Scoring In Search Result


(Hanish Bansal) #1

We are building search functionality on our platform using ElasticSearch. Currently our use case is not to handle spelling mistake cases so we are not using Fuzzy search. We are using match query to return most relevant results.

In match query, score is being calculated by most relevancy based on term frequency and all. We also want to include recency factor in result.

What we are looking for?

  • Relevant results but most recent result should be on top. In other words, most recent with high relevancy results should be on top.

To implement this, we are trying to use "Function Score" with Gauss function but we are not able to get desired result. After few documents, score of all other docs becomes zero , due to that result is not properly sorted.

"gauss": {
       "pub_date": {
         "origin": "now",
         "scale": "2d",
         "decay": 0.3
       }
     }

What should be optimal value of scale and decay factor to get the desired result (most recent with high relevancy results should be on top)?


(Ivan Brusic) #2

Can you post your query, or at least your function score? Perhaps your
boost_mode or score_mode is set incorrectly.

I found that the gaussian decay has a huge performance impact. I simplified
things by boosting the values based on tiers and not based on a gaussian
scale. For instance, in the following example, documents published in the
last week have their scores double. Anything in the past two weeks gets
doubled again (essentially anything in the last week is 4x).

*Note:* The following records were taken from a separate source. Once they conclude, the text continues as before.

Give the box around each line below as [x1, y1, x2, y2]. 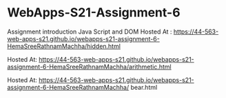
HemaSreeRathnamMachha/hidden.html [7, 42, 121, 50]
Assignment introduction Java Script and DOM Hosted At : [7, 27, 172, 36]
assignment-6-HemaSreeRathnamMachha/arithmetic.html [7, 62, 172, 71]
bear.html [130, 83, 158, 91]

Not only is it much faster, but I find it easier to thing about boosting
within a range. If document A is slightly more relevant than document B,
but is a bit older, the gaussian decay might flip the order. With tiers, if
they were both in the same general time frame (last day), order is
preserved.

"function_score": {
"boost_mode": "multiply",
"functions": [
{
"filter": {
"range": {
"pub_date": {
"gte": "now-1w/d",
"lte": "now/d"
}
}
},
"weight": 2
},
{
"filter": {
"range": {
"pub_date": {
"gte": "now-2w/d",
"lte": "now/d"
}
}
},
"weight": 2
}
],
"query": {
...
},
"score_mode": "multiply"
}

If you still want to use the gaussian approach, post your query.

Cheers,

Ivan


(system) #3

This topic was automatically closed 28 days after the last reply. New replies are no longer allowed.